Goal of the exercise: Verbatim output, no pictures: the lines from the beginning of the material through the line with "As of version", both ends kept.

Supplied data:

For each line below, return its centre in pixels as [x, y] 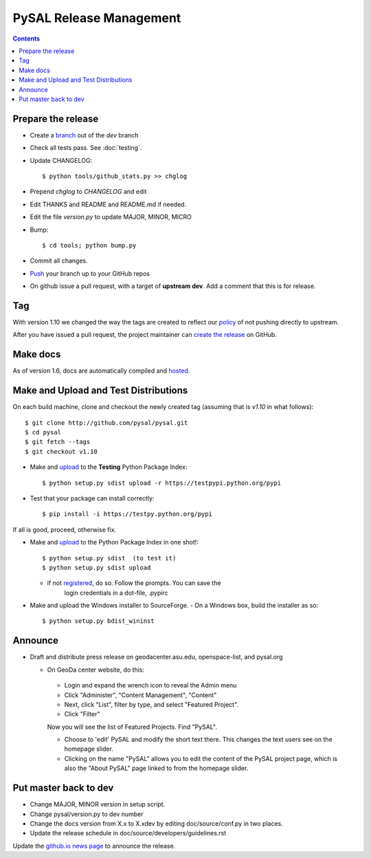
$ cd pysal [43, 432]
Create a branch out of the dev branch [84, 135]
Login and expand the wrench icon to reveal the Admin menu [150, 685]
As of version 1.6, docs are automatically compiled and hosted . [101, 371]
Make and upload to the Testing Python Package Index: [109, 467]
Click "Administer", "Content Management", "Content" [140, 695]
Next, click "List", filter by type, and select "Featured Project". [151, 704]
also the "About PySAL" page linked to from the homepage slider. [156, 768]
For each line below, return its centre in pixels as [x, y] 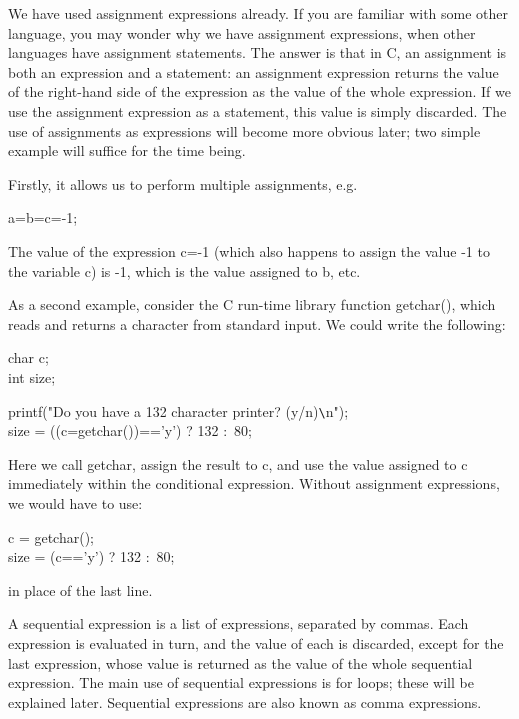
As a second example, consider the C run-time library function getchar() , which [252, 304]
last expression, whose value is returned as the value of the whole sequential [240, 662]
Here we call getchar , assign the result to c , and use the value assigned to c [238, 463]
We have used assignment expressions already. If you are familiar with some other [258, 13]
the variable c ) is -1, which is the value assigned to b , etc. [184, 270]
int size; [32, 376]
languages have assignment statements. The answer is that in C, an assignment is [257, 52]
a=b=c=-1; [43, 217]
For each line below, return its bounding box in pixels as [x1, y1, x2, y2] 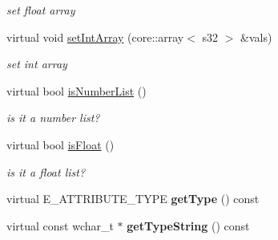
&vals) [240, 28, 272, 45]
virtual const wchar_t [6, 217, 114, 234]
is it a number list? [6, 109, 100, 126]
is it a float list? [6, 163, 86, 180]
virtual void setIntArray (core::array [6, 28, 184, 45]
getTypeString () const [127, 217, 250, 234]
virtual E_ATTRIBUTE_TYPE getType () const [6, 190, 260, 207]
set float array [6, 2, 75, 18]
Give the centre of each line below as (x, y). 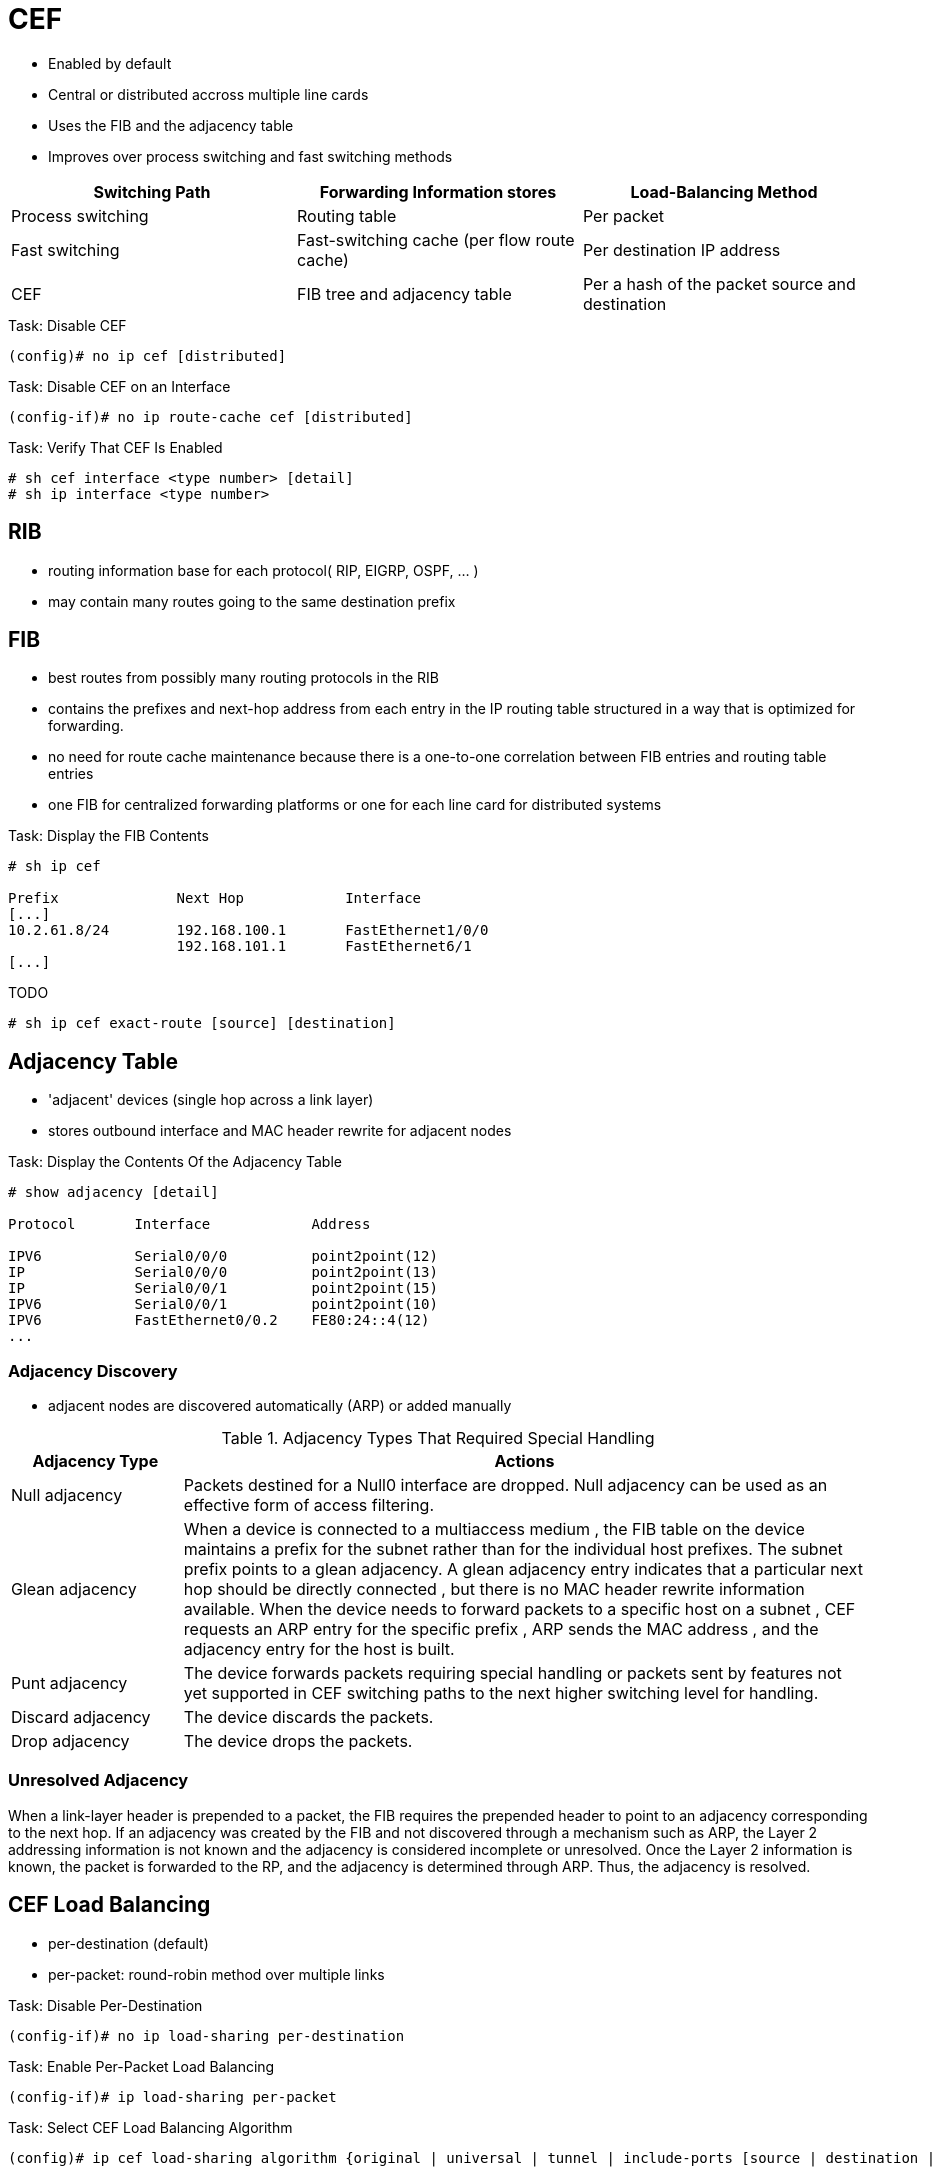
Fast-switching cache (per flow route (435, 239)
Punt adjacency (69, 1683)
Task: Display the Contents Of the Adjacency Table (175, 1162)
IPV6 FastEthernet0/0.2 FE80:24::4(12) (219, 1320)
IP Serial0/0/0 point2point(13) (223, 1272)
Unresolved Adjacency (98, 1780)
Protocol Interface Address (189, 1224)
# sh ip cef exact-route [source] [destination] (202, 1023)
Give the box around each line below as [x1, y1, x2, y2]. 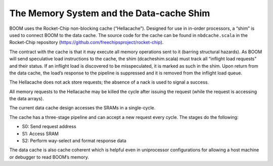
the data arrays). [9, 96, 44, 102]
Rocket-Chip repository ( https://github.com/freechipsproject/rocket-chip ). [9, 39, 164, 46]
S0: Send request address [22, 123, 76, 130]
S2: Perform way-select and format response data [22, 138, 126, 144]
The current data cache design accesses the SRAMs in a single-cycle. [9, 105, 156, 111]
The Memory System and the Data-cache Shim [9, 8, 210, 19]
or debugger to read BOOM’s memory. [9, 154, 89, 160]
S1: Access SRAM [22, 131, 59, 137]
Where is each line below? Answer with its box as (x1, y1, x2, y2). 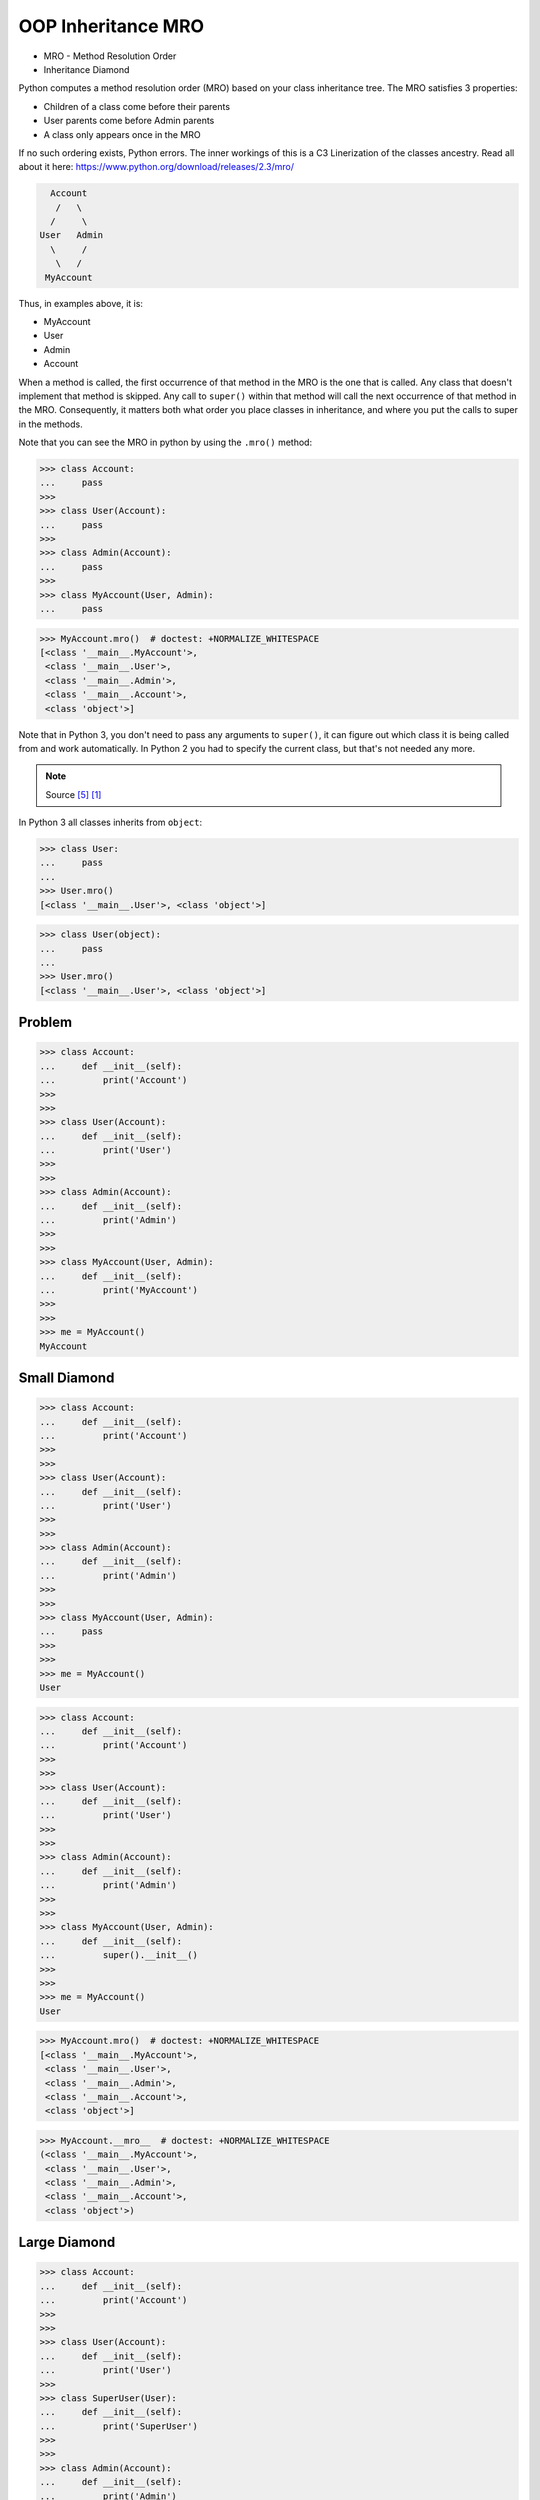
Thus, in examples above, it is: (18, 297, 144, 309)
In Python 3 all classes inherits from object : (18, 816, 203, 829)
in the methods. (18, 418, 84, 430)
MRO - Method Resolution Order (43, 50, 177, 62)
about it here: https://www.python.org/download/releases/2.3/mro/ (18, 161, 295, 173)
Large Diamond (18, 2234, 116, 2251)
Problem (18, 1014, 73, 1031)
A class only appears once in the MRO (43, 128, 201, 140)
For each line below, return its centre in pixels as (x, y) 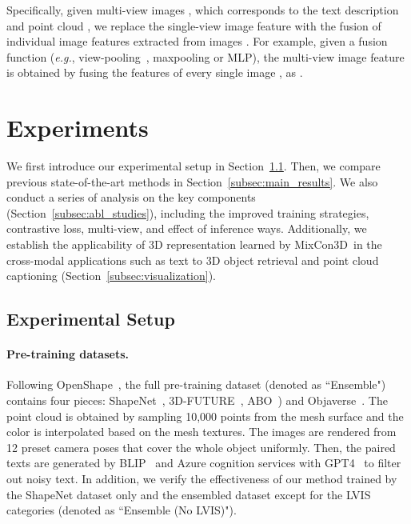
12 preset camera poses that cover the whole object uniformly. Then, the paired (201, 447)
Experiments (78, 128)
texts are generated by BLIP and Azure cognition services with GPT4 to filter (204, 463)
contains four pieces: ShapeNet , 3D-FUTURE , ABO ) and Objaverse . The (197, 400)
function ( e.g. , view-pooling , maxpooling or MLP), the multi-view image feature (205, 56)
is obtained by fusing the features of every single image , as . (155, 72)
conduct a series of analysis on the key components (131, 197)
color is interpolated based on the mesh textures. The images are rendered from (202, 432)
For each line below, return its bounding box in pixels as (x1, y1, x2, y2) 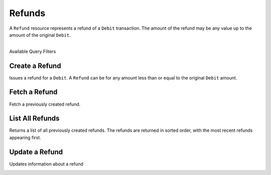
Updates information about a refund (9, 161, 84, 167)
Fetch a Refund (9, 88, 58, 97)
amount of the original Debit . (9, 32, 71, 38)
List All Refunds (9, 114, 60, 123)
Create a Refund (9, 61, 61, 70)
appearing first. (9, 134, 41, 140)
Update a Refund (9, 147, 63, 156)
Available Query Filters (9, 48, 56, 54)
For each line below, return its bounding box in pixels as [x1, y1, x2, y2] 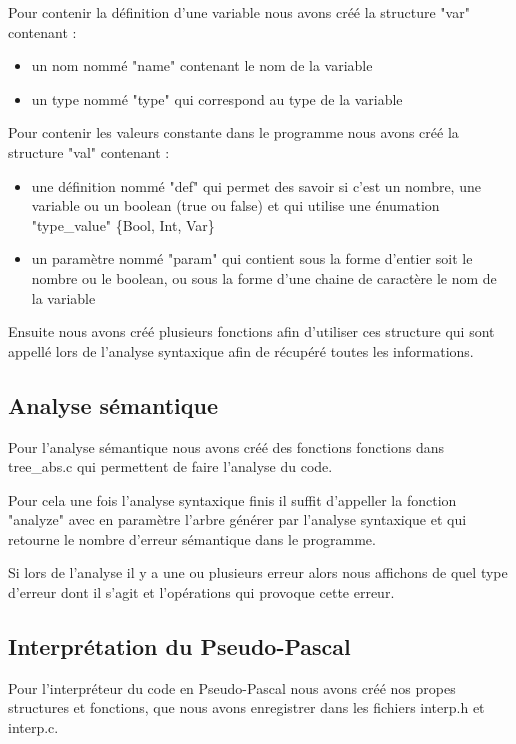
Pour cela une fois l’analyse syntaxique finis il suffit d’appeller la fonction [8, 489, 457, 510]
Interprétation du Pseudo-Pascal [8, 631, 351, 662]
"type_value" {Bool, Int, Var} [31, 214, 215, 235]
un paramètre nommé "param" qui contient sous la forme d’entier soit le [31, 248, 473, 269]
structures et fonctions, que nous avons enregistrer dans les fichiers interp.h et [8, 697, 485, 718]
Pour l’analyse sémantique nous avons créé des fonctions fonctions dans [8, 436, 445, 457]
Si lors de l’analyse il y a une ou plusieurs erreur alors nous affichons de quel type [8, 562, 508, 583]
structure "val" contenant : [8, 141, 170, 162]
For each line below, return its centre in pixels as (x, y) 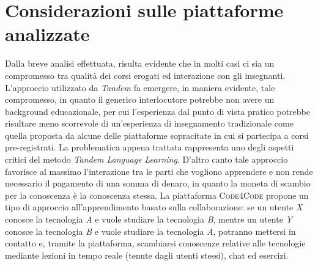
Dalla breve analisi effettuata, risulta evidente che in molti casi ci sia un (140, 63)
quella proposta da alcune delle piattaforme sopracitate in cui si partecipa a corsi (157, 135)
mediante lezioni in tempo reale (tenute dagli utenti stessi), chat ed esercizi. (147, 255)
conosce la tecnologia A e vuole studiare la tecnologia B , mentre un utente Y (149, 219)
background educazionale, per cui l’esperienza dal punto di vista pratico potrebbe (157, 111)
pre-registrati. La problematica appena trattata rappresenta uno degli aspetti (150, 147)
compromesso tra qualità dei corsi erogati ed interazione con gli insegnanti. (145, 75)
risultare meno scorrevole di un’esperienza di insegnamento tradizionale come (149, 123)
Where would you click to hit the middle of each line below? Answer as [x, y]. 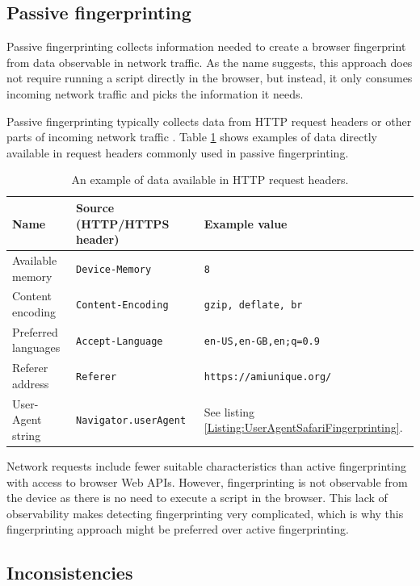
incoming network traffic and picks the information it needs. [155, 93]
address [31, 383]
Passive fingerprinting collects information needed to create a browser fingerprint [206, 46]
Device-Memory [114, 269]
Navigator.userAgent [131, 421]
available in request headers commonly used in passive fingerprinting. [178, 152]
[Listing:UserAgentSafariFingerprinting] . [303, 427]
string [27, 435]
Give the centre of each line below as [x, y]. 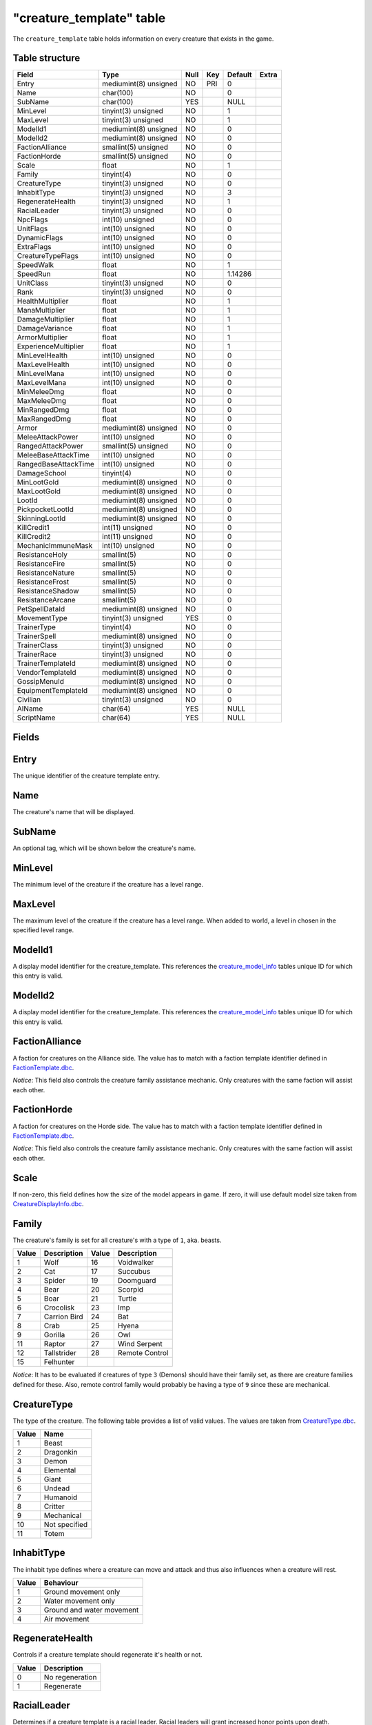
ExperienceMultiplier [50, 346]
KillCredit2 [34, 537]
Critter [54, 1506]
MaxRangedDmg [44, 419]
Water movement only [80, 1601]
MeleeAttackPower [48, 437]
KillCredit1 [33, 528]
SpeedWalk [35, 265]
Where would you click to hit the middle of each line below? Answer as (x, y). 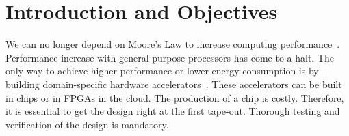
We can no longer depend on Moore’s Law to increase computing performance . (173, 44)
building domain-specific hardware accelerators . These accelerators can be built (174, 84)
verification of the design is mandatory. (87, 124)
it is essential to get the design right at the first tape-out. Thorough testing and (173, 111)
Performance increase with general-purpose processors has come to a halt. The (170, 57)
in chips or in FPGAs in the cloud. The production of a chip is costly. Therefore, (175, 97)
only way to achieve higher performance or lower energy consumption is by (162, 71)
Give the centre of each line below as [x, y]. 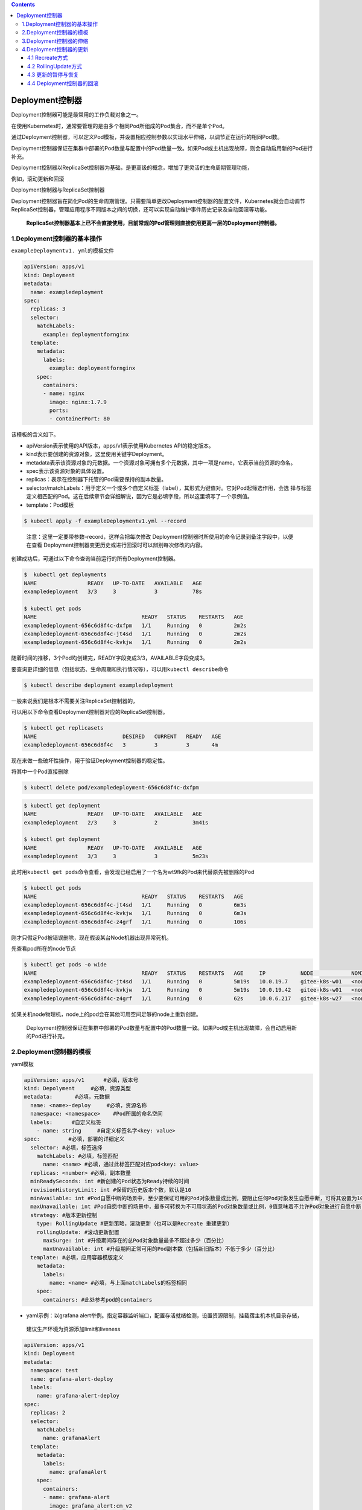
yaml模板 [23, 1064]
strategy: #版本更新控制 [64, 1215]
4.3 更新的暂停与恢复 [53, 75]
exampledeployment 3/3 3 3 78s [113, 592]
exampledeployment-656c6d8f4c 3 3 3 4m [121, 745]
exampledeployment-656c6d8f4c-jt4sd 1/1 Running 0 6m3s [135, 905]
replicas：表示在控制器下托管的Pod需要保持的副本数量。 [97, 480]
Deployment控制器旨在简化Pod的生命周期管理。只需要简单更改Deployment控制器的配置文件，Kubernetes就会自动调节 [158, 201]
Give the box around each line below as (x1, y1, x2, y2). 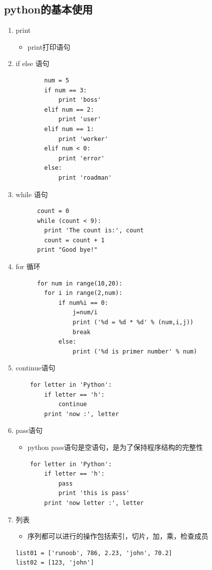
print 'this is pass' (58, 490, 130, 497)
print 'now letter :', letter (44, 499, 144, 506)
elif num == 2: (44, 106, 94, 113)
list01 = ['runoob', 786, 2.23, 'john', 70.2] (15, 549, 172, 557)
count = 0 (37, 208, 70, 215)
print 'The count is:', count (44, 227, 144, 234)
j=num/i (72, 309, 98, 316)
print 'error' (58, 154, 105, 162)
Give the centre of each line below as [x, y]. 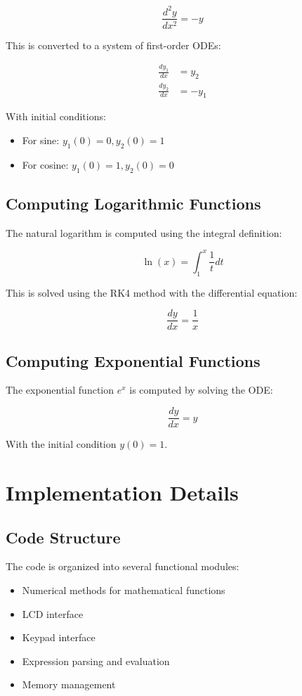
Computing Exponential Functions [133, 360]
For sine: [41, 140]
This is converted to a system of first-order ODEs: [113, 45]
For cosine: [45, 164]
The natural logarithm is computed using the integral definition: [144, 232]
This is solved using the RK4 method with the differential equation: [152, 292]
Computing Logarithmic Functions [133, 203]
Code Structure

Reply:
For each line below, return its centre in pixels as [x, y] 
$ cd pysal [43, 432]
Create a branch out of the dev branch [84, 135]
Login and expand the wrench icon to reveal the Admin menu [150, 685]
As of version 1.6, docs are automatically compiled and hosted . [101, 371]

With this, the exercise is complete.